What has happened here? The reduction of "The librarian gave the student the book" to "The librarian gave the book" is analogous to passive voice, except that instead of dropping the first argument (the librarian) and promoting the second argument (the student) to its place, this drops the second argument (the student) and promotes the third argument (the book) to its place. The passive form of this would then be "The book was given." Adding a prepositional phrase for the recipient to both of these produces "The librarian gave the book to the student" and "The book was given to the student."

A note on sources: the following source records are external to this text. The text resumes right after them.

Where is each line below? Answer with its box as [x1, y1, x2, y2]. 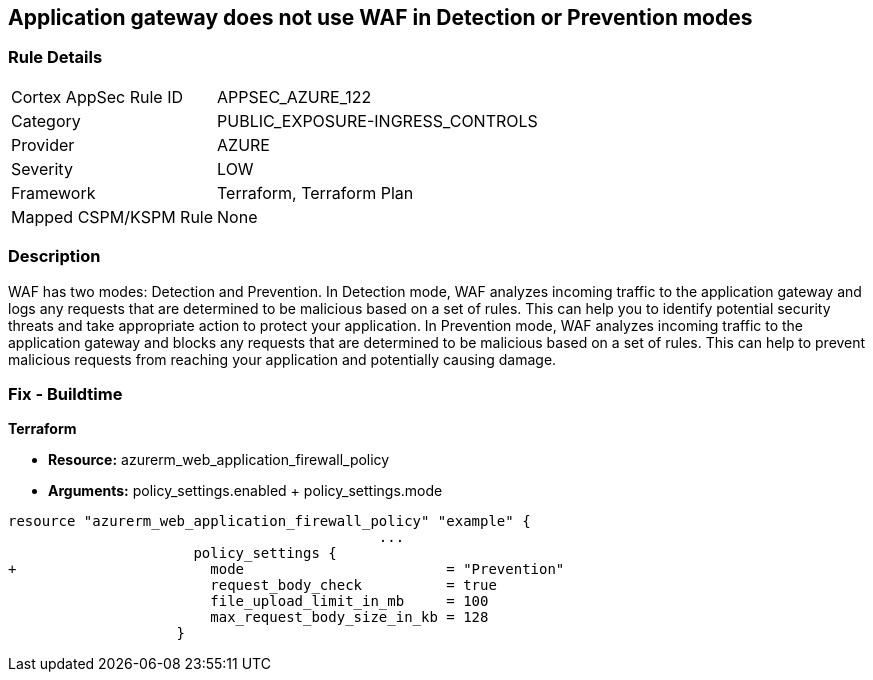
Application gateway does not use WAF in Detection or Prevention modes [8, 5, 753, 30]
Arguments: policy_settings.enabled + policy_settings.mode [48, 482, 443, 500]
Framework [11, 182, 96, 203]
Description [8, 246, 101, 267]
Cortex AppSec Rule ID [11, 86, 184, 107]
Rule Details [8, 47, 103, 68]
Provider [11, 134, 75, 155]
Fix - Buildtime [8, 383, 123, 404]
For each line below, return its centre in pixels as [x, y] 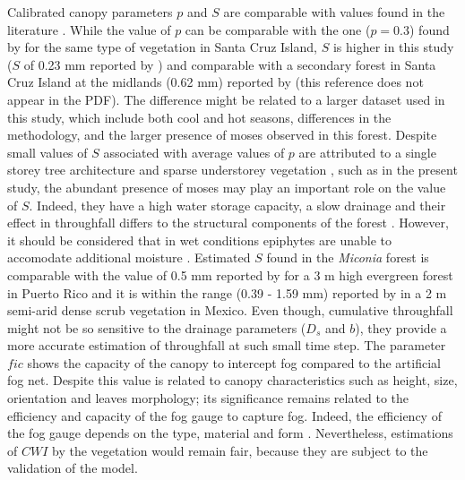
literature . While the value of [89, 29]
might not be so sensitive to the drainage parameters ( [157, 327]
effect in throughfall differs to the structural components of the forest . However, [228, 223]
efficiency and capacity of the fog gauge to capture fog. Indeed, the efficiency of [224, 415]
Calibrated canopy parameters [90, 12]
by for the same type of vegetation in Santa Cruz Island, [162, 47]
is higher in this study [393, 47]
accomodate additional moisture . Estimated [129, 257]

Which may again seem tidy... but not everyone will agree that English is secundative, claiming instead that it's primarily indirective with some secundative mixed in (keep in mind, this is a question of how to describe the language, not how it works); and, more substantively, some dialects of English would say things like "The book was given the student by the librarian" (which most native English speakers would understand even though they mightn't say it themselves).